The hippocampus is known to be particularly vulnerable in AD, and is composed of three major circuits [7,8,9, 17, 18]. Our previous studies of Presenilins and Nicastrin, another essential component of the γ-secretase complex, in synaptic function, however, focused exclusively on the hippocampal SC pathway [1, 2, 19, 34]. In the current study, we investigate the role of Presenilins at hippocampal MF synapses to determine whether Presenilins employ a universal or distinct mechanism to control synaptic function in the hippocampus. Our electrophysiological, quantitative EM and imaging analyses revealed the essential role of Presenilins in the regulation of synaptic plasticity and mitochondrial Ca2+ homeostasis at hippocampal MF synapses.
Similar to SC synapses, we found that presynaptic short-term plasticity, such as PPF and synaptic facilitation, and LTP are impaired at hippocampal MF synapses in the absence of Presenilins (Figs. 1 and 2), indicating a universal requirement of Presenilins for normal synaptic plasticity at the hippocampal SC and MF synapses. These findings are consistent with the spatial learning and memory deficits exhibited by these PS cDKO mice at 2 months of age in the hippocampal memory-dependent Morris water maze task using either an intensive training protocol (6 trials per day) in a prior study  or a less intensive and more difficult training protocol (4 trials per day) in the current study, which revealed more dramatic learning and memory deficits (Fig. 7).

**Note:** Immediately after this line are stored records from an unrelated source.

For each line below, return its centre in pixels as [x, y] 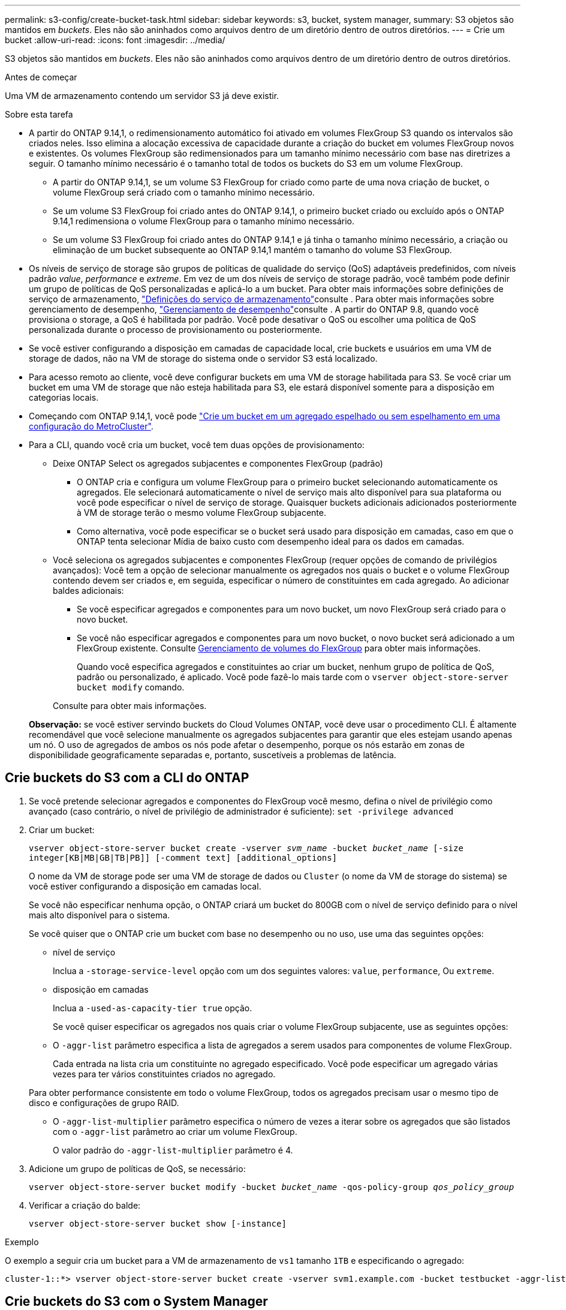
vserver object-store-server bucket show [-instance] [158, 1223]
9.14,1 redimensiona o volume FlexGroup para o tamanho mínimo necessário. [204, 221]
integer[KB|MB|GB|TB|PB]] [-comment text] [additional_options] [183, 857]
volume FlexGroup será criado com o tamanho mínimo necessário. [184, 192]
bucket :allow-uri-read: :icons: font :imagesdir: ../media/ [115, 40]
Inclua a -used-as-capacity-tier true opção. [153, 1008]
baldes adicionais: [88, 591]
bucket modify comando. [131, 687]
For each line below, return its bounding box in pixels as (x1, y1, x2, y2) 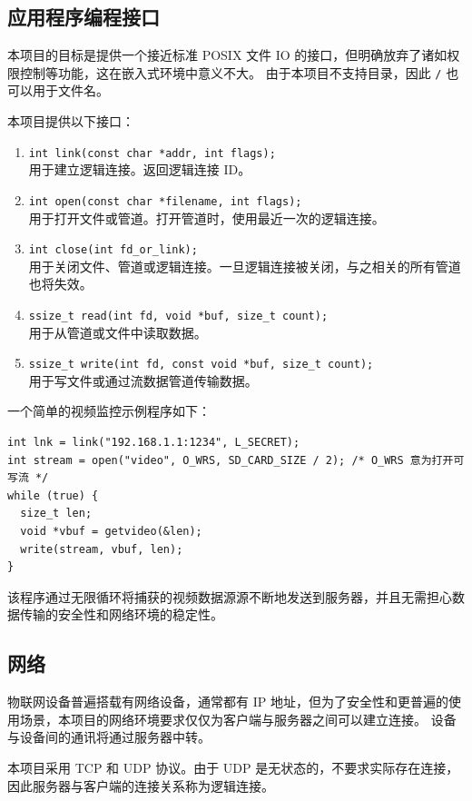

Interestingly, PS1 cKO mice also exhibited mild but significant learning and memory deficits using a similarly difficult training protocol, which was designed to uncover more readily spatial learning and memory impairment . Thus, the severity of learning and memory deficits observed in the water maze is Presenilin dose dependent with PS cDKO mice exhibit more severe phenotypes than PS1 cKO mice. The synaptic plasticity impairments observed in the MF pathway of PS cDKO mice in the current study and previously reported in the SC pathway [1, 2, 19] likely contribute to the spatial learning and memory deficits identified in the current and prior studies (Fig. 7, ). For example, MF synaptic plasticity was reported to be important for the establishment of hippocampus-dependent associative learning and spatial memory [35,36,37,38]. Furthermore, spatial learning and memory analyzed in the water maze results from network interactions between hippocampal tri-synaptic circuits and the entorhinal cortex. At 2 months of age, postnatal forebrain-restricted PS cDKO mice exhibit normal numbers of cortical and hippocampal neurons as well as normal volume of the neocortex and hippocampus, indicating unaffected cortical development in these mice [1, 3], despite neurodevelopment phenotypes observed in PS germ-line mutant mice and neural progenitor cell lineage restricted conditional mutant mice [39,40,41,42]. Future studies will be needed to determine whether and how Presenilins control synaptic plasticity in the hippocampal perforant path (PP).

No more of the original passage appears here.